Clinical Problem-Solving: Too Old for What?

N Engl J Med 1993; 329:509-510August 12, 1993

Article

To the Editor:

In the Clinical Problem-Solving feature (April 1 issue),1 an 87-year-old woman with no known heart or pulmonary disease went to see her physician because she was short of breath. The article does not address the inappropriate treatment for asthma that the patient was given early in her clinical evaluation -- theophylline (Theo-Dur), erythromycin, and bed rest.

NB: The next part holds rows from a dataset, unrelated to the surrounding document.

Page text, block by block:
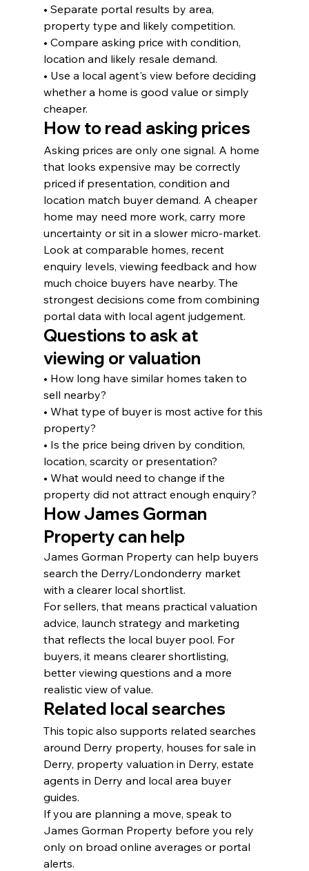
• Separate portal results by area,
property type and likely competition.
• Compare asking price with condition,
location and likely resale demand.
• Use a local agent's view before deciding
whether a home is good value or simply
cheaper.
How to read asking prices
Asking prices are only one signal. A home
that looks expensive may be correctly
priced if presentation, condition and
location match buyer demand. A cheaper
home may need more work, carry more
uncertainty or sit in a slower micro-market.
Look at comparable homes, recent
enquiry levels, viewing feedback and how
much choice buyers have nearby. The
strongest decisions come from combining
portal data with local agent judgement.
Questions to ask at
viewing or valuation
• How long have similar homes taken to
sell nearby?
• What type of buyer is most active for this
property?
• Is the price being driven by condition,
location, scarcity or presentation?
• What would need to change if the
property did not attract enough enquiry?
How James Gorman
Property can help
James Gorman Property can help buyers
search the Derry/Londonderry market
with a clearer local shortlist.
For sellers, that means practical valuation
advice, launch strategy and marketing
that reflects the local buyer pool. For
buyers, it means clearer shortlisting,
better viewing questions and a more
realistic view of value.
Related local searches
This topic also supports related searches
around Derry property, houses for sale in
Derry, property valuation in Derry, estate
agents in Derry and local area buyer
guides.
If you are planning a move, speak to
James Gorman Property before you rely
only on broad online averages or portal
alerts.

There are at least two reasons not to institute asthma therapy with a theophylline preparation and erythromycin. First, as outlined in the National Asthma Expert Panel Report, inhaled beta2-agonists should be the initial treatment for episodic asthma2. Second, even if initial management were to include a theophylline preparation, erythromycin should probably not be added unless theophylline levels are monitored closely. Erythromycin is known to decrease the metabolism of theophylline and increase its serum level,3 which might lead to harmful side effects in an 87-year-old woman with aortic stenosis.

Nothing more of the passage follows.